Top of Recorded information

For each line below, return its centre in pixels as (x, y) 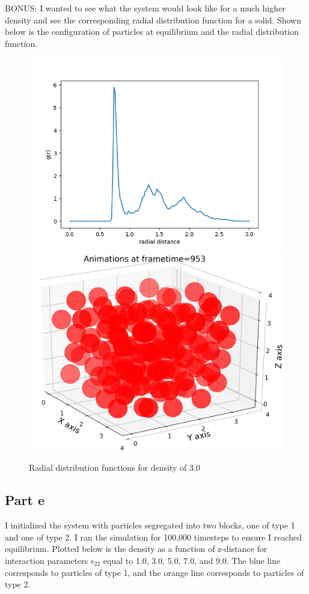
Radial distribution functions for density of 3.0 (115, 467)
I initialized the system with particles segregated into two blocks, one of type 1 (150, 525)
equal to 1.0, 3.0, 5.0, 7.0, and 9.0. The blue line (192, 560)
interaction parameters (47, 560)
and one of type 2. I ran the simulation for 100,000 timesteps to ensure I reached (153, 537)
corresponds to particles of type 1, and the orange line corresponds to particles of (154, 572)
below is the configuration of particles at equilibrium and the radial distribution (152, 32)
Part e (25, 500)
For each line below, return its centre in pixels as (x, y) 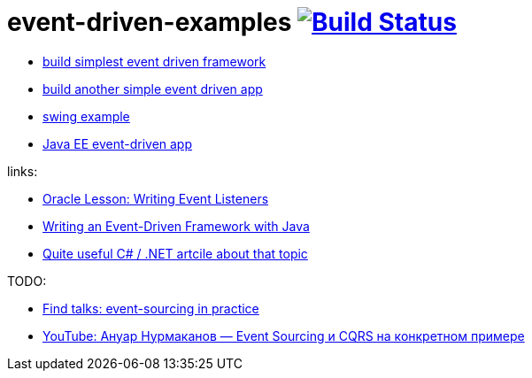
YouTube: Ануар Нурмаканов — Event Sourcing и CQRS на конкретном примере (284, 336)
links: (23, 171)
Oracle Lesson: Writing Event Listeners (156, 198)
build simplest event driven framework (154, 61)
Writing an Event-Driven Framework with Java (176, 226)
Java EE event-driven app (118, 143)
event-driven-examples (150, 22)
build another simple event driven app (153, 89)
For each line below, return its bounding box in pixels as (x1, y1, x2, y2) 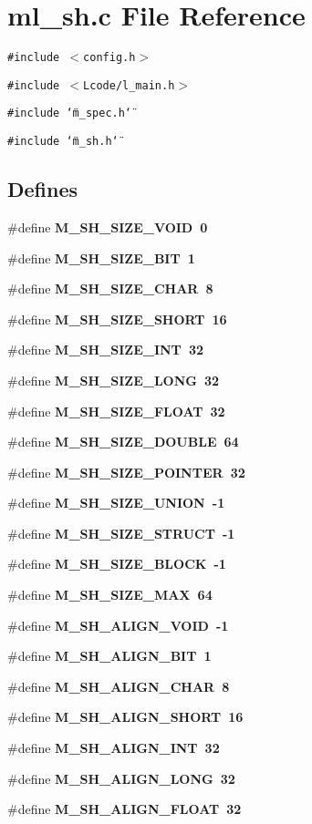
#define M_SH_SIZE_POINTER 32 (7, 462, 245, 481)
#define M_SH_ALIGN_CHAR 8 (7, 676, 230, 695)
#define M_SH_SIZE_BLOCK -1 (7, 554, 226, 573)
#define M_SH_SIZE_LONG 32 (7, 370, 220, 389)
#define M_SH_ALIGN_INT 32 (7, 738, 220, 757)
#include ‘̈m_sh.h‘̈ (7, 135, 119, 149)
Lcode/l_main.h (83, 78, 175, 92)
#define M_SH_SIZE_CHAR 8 (7, 279, 213, 298)
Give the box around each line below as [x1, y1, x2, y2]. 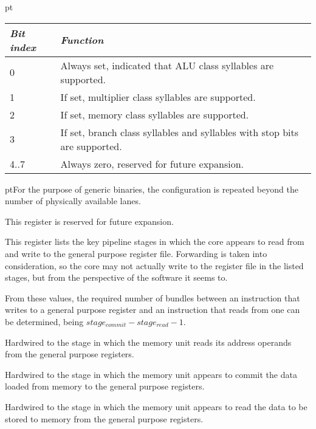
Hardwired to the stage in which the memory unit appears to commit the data [5, 368, 297, 380]
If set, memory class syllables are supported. [60, 107, 249, 122]
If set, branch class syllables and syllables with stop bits [60, 125, 299, 139]
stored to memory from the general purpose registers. [5, 412, 204, 425]
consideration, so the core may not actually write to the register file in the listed [5, 259, 304, 272]
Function [60, 33, 104, 47]
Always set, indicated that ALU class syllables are [60, 58, 274, 72]
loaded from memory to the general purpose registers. [5, 380, 205, 393]

Bottom of Recorded information

## The problem
What is needed is a verbatim copy of the lines from the line with "#define M_SH_SIZE_CHAR 8 (7, 279, 213, 298)" through the last line of the listing, pictures excluded.

## Answer for the task
#define M_SH_SIZE_CHAR 8 (7, 279, 213, 298)
Give the box around each line below as [x1, y1, x2, y2]. 
Hardwired to the stage in which the memory unit appears to commit the data [5, 368, 297, 380]
If set, memory class syllables are supported. [60, 107, 249, 122]
If set, branch class syllables and syllables with stop bits [60, 125, 299, 139]
stored to memory from the general purpose registers. [5, 412, 204, 425]
consideration, so the core may not actually write to the register file in the listed [5, 259, 304, 272]
Function [60, 33, 104, 47]
Always set, indicated that ALU class syllables are [60, 58, 274, 72]
loaded from memory to the general purpose registers. [5, 380, 205, 393]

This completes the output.